Records from a data source
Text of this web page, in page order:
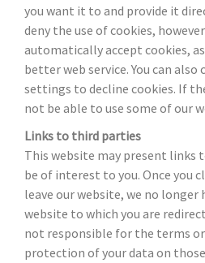
you want it to and provide it
deny the use of cookies,
automatically accept cookies,
better web service. You can
settings to decline cookies. If
not be able to use some of our
Links to third parties
This website may present links
be of interest to you. Once you
leave our website, we no
website to which you are
not responsible for the terms
protection of your data on
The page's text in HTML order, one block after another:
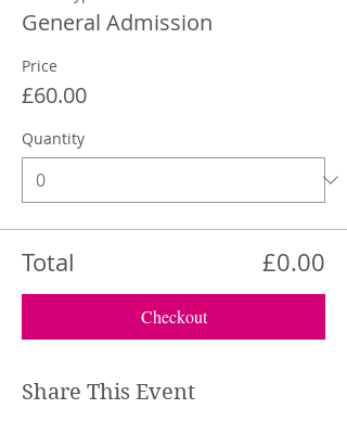
General Admission
Price
£60.00
Quantity
Total £0.00
Checkout
Share This Event
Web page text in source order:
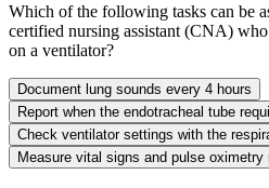
Which of the following tasks can be
certified nursing assistant (CNA)
on a ventilator?
Document lung sounds every 4 hours
Report when the endotracheal tube
Check ventilator settings with the
Measure vital signs and pulse oximetry
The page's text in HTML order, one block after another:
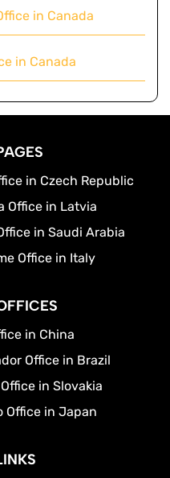
in Canada
in Canada
in Czech Republic
Office in Latvia
in Saudi Arabia
Office in Italy
in China
Office in Brazil
in Slovakia
Office in Japan
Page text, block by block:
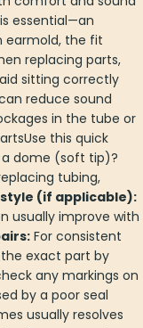
is essential—an
earmold, the fit
replacing parts,
sitting correctly
reduce sound
in the tube or
this quick
dome (soft tip)?
tubing,
(if applicable):
usually improve with
For consistent
exact part by
any markings on
by a poor seal
usually resolves
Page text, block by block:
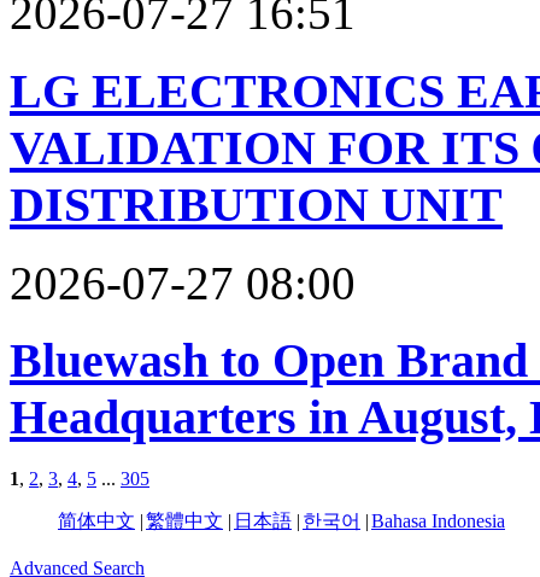
2026-07-27 16:51
LG ELECTRONICS
VALIDATION FOR ITS
DISTRIBUTION UNIT
2026-07-27 08:00
Bluewash to Open
Headquarters in August,
1, 2, 3, 4, 5 ... 305
简体中文 |繁體中文 | 日本語 | 한국어 |Bahasa Indonesia
Advanced Search
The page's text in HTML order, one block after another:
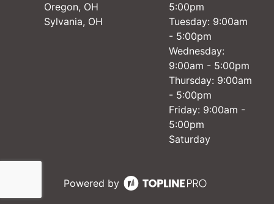
Oregon, OH
Sylvania, OH
5:00pm
Tuesday: 9:00am
- 5:00pm
Wednesday:
9:00am - 5:00pm
Thursday: 9:00am
- 5:00pm
Friday: 9:00am -
5:00pm
Saturday
Powered by
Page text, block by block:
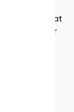
there’s
pedicure at
need is your
crisp
worthy
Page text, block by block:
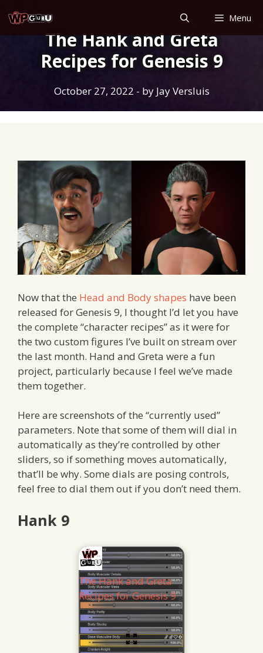
to
content
Menu
The Hank and Greta
Recipes for Genesis 9
October 27, 2022 - by Jay Versluis
Now that the Head and Body shapes have been
released for Genesis 9, I thought I’d let you have
the complete “character recipes” as it were for
the two custom figures I’ve built on stream over
the last month. Hand and Greta were a fun
project, particularly because I feel we’ve made
them together.
Here are screenshots of the “currently used”
parameters. Note that some of them will dial in
automatically as they’re controlled by other
sliders, so if something moves automatically,
that’ll be why. Some dials are posing controls,
feel free to dial them out if you don’t need them.
Hank 9
The Hank and Greta
Recipes for Genesis 9
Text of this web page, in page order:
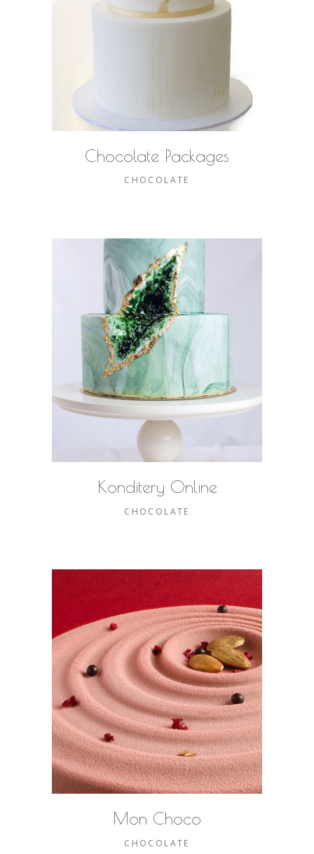
Chocolate Packages
CHOCOLATE
Konditery Online
CHOCOLATE
Mon Choco
CHOCOLATE
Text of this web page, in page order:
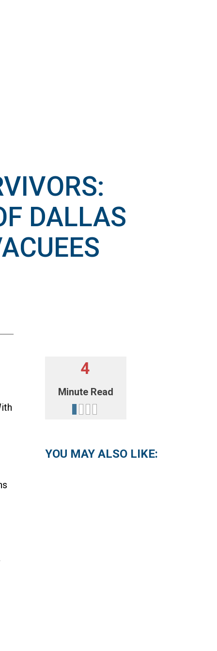
DALLAS
4
Minute Read
YOU MAY ALSO LIKE:
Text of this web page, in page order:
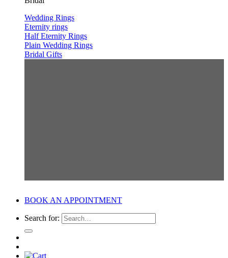
Wedding Rings
Eternity rings
Half Eternity Rings
Plain Wedding Rings
Bridal Gifts
BOOK AN APPOINTMENT
Search for:
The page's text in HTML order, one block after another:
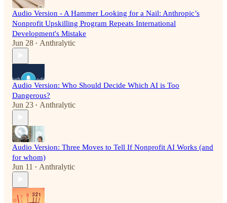
Audio Version - A Hammer Looking for a Nail: Anthropic’s
Nonprofit Upskilling Program Repeats International
Development's Mistake
Jun 28 • Anthralytic
Audio Version: Who Should Decide Which AI is Too
Dangerous?
Jun 23 • Anthralytic
Audio Version: Three Moves to Tell If Nonprofit AI Works (and
for whom)
Jun 11 • Anthralytic

**Instructions to follow**
Each line above is to be copied exactly, and the pictures are to be dropped.

**Solution to the problem**
Text of this web page, in page order:
you want it to and provide it
deny the use of cookies,
automatically accept cookies,
better web service. You can
settings to decline cookies. If
not be able to use some of our
Links to third parties
This website may present links
be of interest to you. Once you
leave our website, we no
website to which you are
not responsible for the terms
protection of your data on
The page's text in HTML order, one block after another:
General Admission
Price
£60.00
Quantity
Total £0.00
Checkout
Share This Event
Web page text in source order:
Which of the following tasks can be
certified nursing assistant (CNA)
on a ventilator?
Document lung sounds every 4 hours
Report when the endotracheal tube
Check ventilator settings with the
Measure vital signs and pulse oximetry
The page's text in HTML order, one block after another:
in Canada
in Canada
in Czech Republic
Office in Latvia
in Saudi Arabia
Office in Italy
in China
Office in Brazil
in Slovakia
Office in Japan
Page text, block by block:
is essential—an
earmold, the fit
replacing parts,
sitting correctly
reduce sound
in the tube or
this quick
dome (soft tip)?
tubing,
(if applicable):
usually improve with
For consistent
exact part by
any markings on
by a poor seal
usually resolves
Page text, block by block:
2026-07-27 16:51
LG ELECTRONICS
VALIDATION FOR ITS
DISTRIBUTION UNIT
2026-07-27 08:00
Bluewash to Open
Headquarters in August,
1, 2, 3, 4, 5 ... 305
简体中文 |繁體中文 | 日本語 | 한국어 |Bahasa Indonesia
Advanced Search
The page's text in HTML order, one block after another:
Oregon, OH
Sylvania, OH
5:00pm
Tuesday: 9:00am
- 5:00pm
Wednesday:
9:00am - 5:00pm
Thursday: 9:00am
- 5:00pm
Friday: 9:00am -
5:00pm
Saturday
Powered by
Page text, block by block:
there’s
pedicure at
need is your
crisp
worthy
Page text, block by block:
to
content
Menu
The Hank and Greta
Recipes for Genesis 9
October 27, 2022 - by Jay Versluis
Now that the Head and Body shapes have been
released for Genesis 9, I thought I’d let you have
the complete “character recipes” as it were for
the two custom figures I’ve built on stream over
the last month. Hand and Greta were a fun
project, particularly because I feel we’ve made
them together.
Here are screenshots of the “currently used”
parameters. Note that some of them will dial in
automatically as they’re controlled by other
sliders, so if something moves automatically,
that’ll be why. Some dials are posing controls,
feel free to dial them out if you don’t need them.
Hank 9
The Hank and Greta
Recipes for Genesis 9
Text of this web page, in page order:
Chocolate Packages
CHOCOLATE
Konditery Online
CHOCOLATE
Mon Choco
CHOCOLATE
Text of this web page, in page order:
DALLAS
4
Minute Read
YOU MAY ALSO LIKE:
Text of this web page, in page order:
Wedding Rings
Eternity rings
Half Eternity Rings
Plain Wedding Rings
Bridal Gifts
BOOK AN APPOINTMENT
Search for:
The page's text in HTML order, one block after another:
Audio Version - A Hammer Looking for a Nail: Anthropic’s
Nonprofit Upskilling Program Repeats International
Development's Mistake
Jun 28 • Anthralytic
Audio Version: Who Should Decide Which AI is Too
Dangerous?
Jun 23 • Anthralytic
Audio Version: Three Moves to Tell If Nonprofit AI Works (and
for whom)
Jun 11 • Anthralytic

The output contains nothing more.